> _TASK TO CARRY OUT_
Every line of the listing below from the one with "origin-destination data (260, 133)" up to and including the one with "ERA Subset-026 , V3.3.0 (19, 381, 113, 394)" should be retyped exactly, and nothing else; pictures are not part of the copy.

> _MATERIAL TO PROCESS_
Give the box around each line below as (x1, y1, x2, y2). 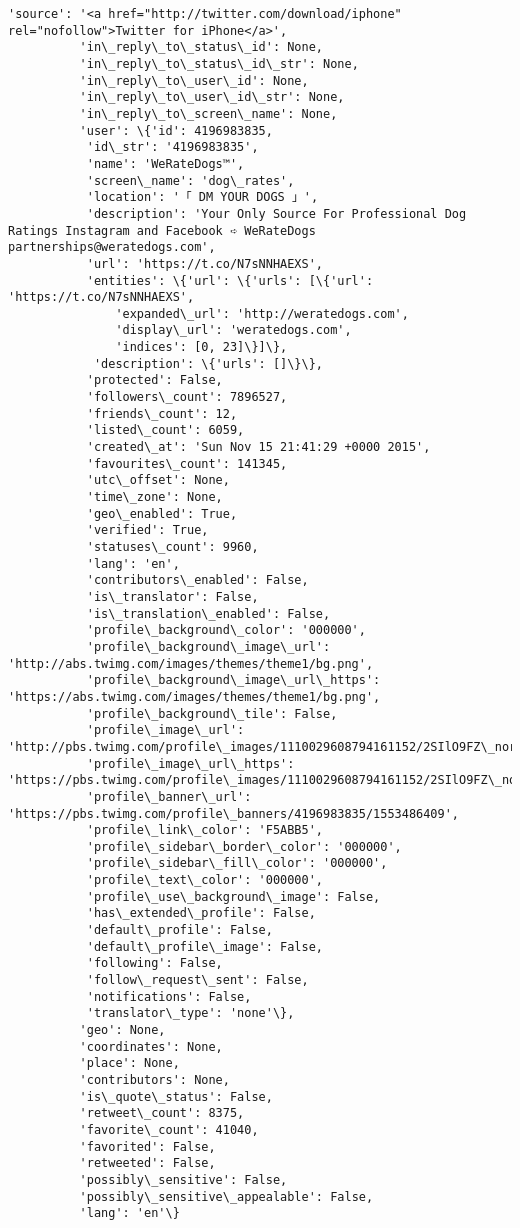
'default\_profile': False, (86, 923, 273, 938)
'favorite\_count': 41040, (79, 1122, 259, 1137)
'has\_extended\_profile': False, (86, 906, 316, 921)
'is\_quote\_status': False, (79, 1089, 273, 1104)
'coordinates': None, (79, 1039, 223, 1054)
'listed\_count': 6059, (86, 423, 245, 438)
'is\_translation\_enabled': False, (86, 606, 331, 621)
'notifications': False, (86, 989, 252, 1004)
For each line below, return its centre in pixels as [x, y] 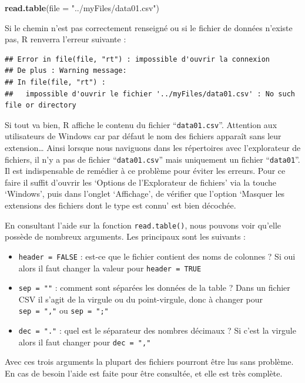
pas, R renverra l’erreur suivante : [66, 39]
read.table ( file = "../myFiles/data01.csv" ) [82, 8]
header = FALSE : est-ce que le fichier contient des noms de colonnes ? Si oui [157, 256]
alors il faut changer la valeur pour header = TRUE [110, 268]
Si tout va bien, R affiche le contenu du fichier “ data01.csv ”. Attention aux [141, 124]
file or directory [41, 105]
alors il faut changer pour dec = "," [85, 342]
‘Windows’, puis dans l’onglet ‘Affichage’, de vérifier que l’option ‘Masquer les [145, 194]
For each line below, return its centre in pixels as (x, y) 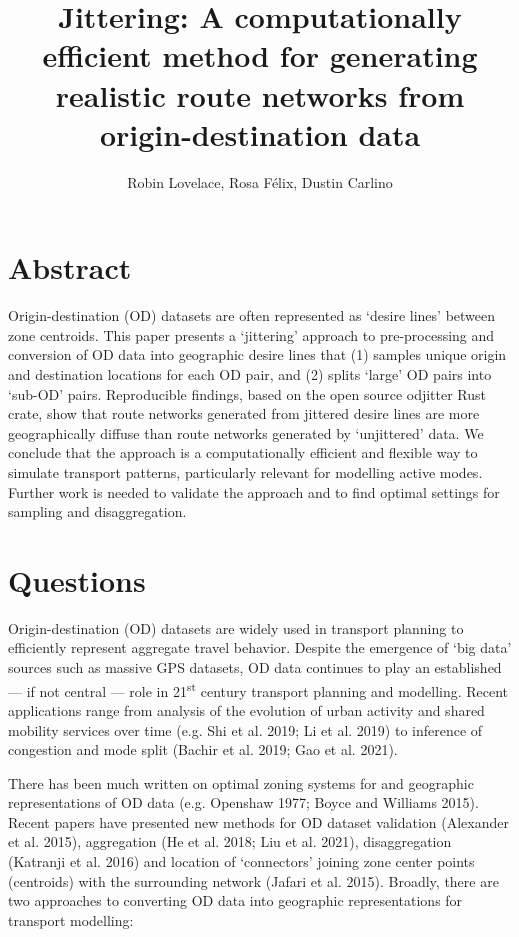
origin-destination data (260, 133)
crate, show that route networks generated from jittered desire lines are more (244, 413)
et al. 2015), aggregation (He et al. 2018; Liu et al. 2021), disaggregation (230, 841)
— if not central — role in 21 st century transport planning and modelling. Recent (258, 689)
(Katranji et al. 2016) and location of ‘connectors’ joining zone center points (241, 861)
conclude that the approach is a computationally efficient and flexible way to (243, 452)
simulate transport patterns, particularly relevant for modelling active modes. (245, 471)
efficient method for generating (260, 55)
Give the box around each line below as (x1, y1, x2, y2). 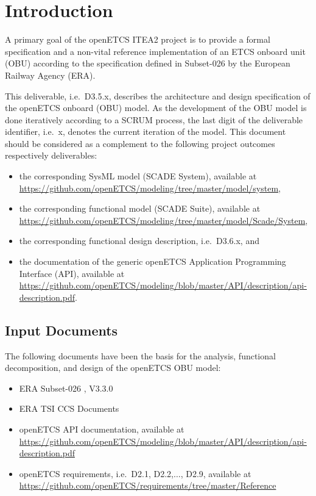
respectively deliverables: (5, 149, 97, 162)
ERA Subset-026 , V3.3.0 (19, 381, 113, 394)
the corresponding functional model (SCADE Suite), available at (19, 202, 261, 215)
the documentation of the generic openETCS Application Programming (19, 255, 286, 268)
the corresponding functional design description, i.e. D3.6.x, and (19, 234, 259, 247)
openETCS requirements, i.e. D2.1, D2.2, (19, 467, 174, 480)
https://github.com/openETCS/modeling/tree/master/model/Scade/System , (19, 214, 308, 226)
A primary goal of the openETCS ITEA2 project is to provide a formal (5, 33, 270, 46)
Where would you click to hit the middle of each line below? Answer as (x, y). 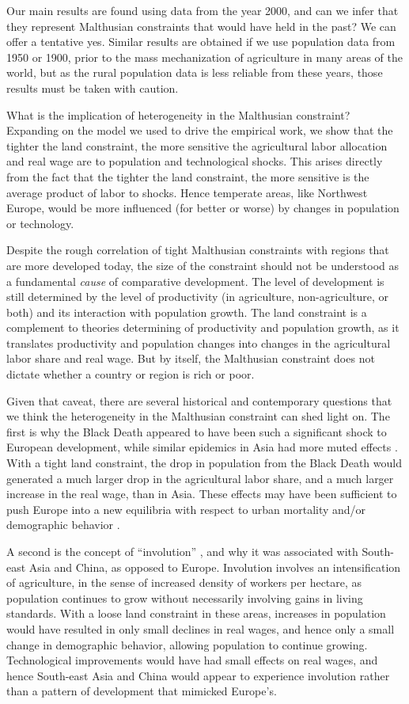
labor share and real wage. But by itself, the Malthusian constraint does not (191, 358)
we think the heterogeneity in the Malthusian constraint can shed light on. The (198, 416)
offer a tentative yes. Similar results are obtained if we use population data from (201, 42)
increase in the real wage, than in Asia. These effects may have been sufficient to (202, 494)
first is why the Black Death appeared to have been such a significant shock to (197, 431)
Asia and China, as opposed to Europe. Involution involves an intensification (215, 567)
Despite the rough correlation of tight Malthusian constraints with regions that (198, 250)
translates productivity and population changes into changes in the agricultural (199, 342)
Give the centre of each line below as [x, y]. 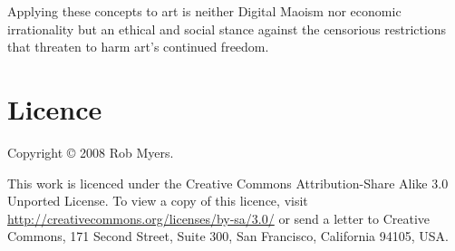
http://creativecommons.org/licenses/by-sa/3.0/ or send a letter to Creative [219, 218]
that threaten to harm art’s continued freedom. [138, 47]
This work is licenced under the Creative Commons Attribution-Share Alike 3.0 [228, 183]
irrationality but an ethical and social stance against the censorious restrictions [227, 29]
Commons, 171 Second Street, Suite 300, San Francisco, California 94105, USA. [228, 236]
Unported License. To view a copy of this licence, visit [158, 201]
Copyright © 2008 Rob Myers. [91, 152]
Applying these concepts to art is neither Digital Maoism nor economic [204, 11]
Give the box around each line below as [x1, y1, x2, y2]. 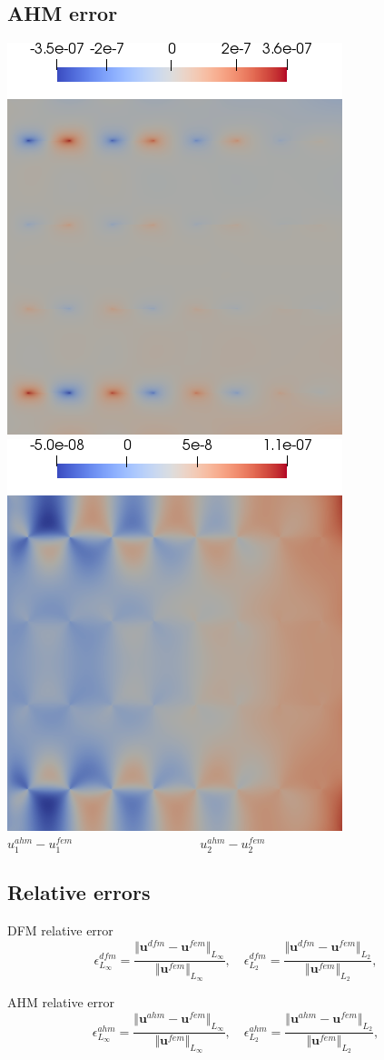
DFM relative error [7, 921, 113, 940]
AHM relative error [7, 993, 114, 1012]
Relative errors [7, 878, 151, 906]

> _WRITTEN SOLUTION_
origin-destination data (260, 133)
crate, show that route networks generated from jittered desire lines are more (244, 413)
et al. 2015), aggregation (He et al. 2018; Liu et al. 2021), disaggregation (230, 841)
— if not central — role in 21 st century transport planning and modelling. Recent (258, 689)
(Katranji et al. 2016) and location of ‘connectors’ joining zone center points (241, 861)
conclude that the approach is a computationally efficient and flexible way to (243, 452)
simulate transport patterns, particularly relevant for modelling active modes. (245, 471)
efficient method for generating (260, 55)
Give the box around each line below as (x1, y1, x2, y2). 
respectively deliverables: (5, 149, 97, 162)
ERA Subset-026 , V3.3.0 (19, 381, 113, 394)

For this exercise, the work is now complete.